Volvo sets 2019 as ‘the end of the solely combustion engine-powered car’

05 July 2017

Volvo sets 2019 as ‘the end of the solely combustion engine-powered car’

05 July 2017

The end of the combustion engine era has officially begun, with Volvo becoming the first carmaker to set a date for it to terminate both petrol and diesel engine development for non-electrified cars. From 2019, new Volvo models launching will only be offered in electrified powertrains – all-electric, plug-in hybrids or 48-volt mild hybrids, the latter being new tech that powers a car’s accessories like air conditioning as well as providing additional power to the engine.

It is a major shift for the company which has a hefty challenge on its hands to make the shift, spurred on by costly tightening limits on diesel emissions, with more than 80% of Volvo’s sales in the first quarter estimated as being powered by diesel. In just two years’ time, Volvo’s future will be all electrified.

Volvo CEO Håkan Samuelsson said: ‘This announcement marks the end of the solely combustion engine-powered car.

‘Volvo Cars has stated that it plans to have sold a total of 1 million electrified cars by 2025. When we said it we meant it. This is how we are going to do it.’

As part of the plans, Volvo also announced that its full-electric line-up will grow rapidly from zero currently to five cars – three from Volvo and two from its new Tesla-targeted Polestar performance brand. These will be launched from 2019 to 2021.

The announcement is the next step following Volvo’s 2014 announcement that all its future models would be offered with a plug-in hybrid alternative to be sold alongside its traditional combustion engine versions. Smaller, nimbler Volvo beat its premium German rivals to market in Europe with the introduction of a plug-in hybrid variant of the V60 in 2012, and appears to be planning to make a similarly early move once more.

Volvo is likely to be the first of many to make similar announcements in the coming years, especially with regards to diesel as emissions limits cause costs to skyrocket and diesel bans increasingly hit used diesel residual values. Smaller manufacturers like Volvo are expected to make such moves first, as they have less money for multiple parallel engine development, particularly with costs rising to meet emissions standards.

Manufacturers will want to focus on investing in the future as soon as the revenue hit from abandoning combustion engines is acceptable to investors. It is also easier for lower-volume brands to make the shift since their lower sales mean they have less to lose in the short term, and more growth potential to cover any hit they take from the shift.

Samuelsson added: ‘This is about the customer. People increasingly demand electrified cars and we want to respond to our customers’ current and future needs.

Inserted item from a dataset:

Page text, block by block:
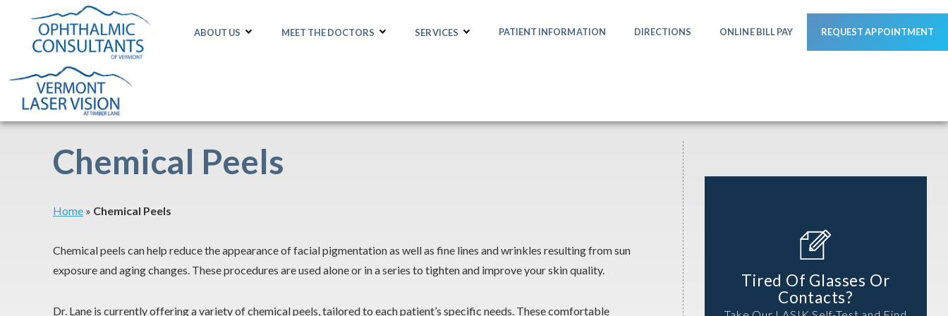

You can now pick and choose whichever electrified Volvo you wish.’

All major Volvo car models are expected to be able to accommodate all-electric, plug-in hybrid or 48-volt mild hybrid powertrains in the future, underpinned by Volvo’s scalable product architecture (SPA) or compact modular architecture (CMA).

The costs of Volvo’s transition to an electrified-only future from 2019 are expected to be met within its existing budgets, with electrified models made at its plants in Europe and China as well as at its new US factory. Money will be freed up by ditching pure combustion engine development – with their next generation of these up for renewal, Volvo had been contemplating whether to go ahead. Samuelsson now says: ‘[To fund the transition] we of course will not be developing completely new generations of combustion engines.’

48-volt mild hybrid technology has opened a new window for carmakers to abandon non-electrified combustion engines much quicker than once was forecast. Unlike rivals Mercedes-Benz and Audi, Volvo has not yet set a date when its first model with a 48-volt hybrid system will launch – although Samuelsson has confirmed the technology will apply to both petrol and diesel hybrid powertrains. Analysts and suppliers expect the technology to surge to become a multimillion-euro market in just three years, i.e. by 2020.

The 48-volt technology saves fuel, without the high cost implications (and hit to fuel economy) from a full hybrid powertrain. Renault already offers a version of its popular Scenic compact MPV with the technology, and Volkswagen Group has announced it plans to use the technology in a Golf-sized new model, the release date of which is expected to be announced soon.

Introducing the 48-volt technology provides an escape route for OEMs otherwise forced to install costly after-treatment systems (such as selective catalytic reduction (SCR) technology) to meet ever tougher NOx emissions regulations for diesel cars. Depending on patchy differences in the way diesel bans are being planned in many cities across Europe, diesel mild hybrids may also be permitted, although it would be a risky purchase decision with the quick-changing nature of the political air pollution environment.

Much like the rise of the combustion engine in the 1900s led to the demise of the steam car, the days of the mainstream combustion engine are seemingly numbered.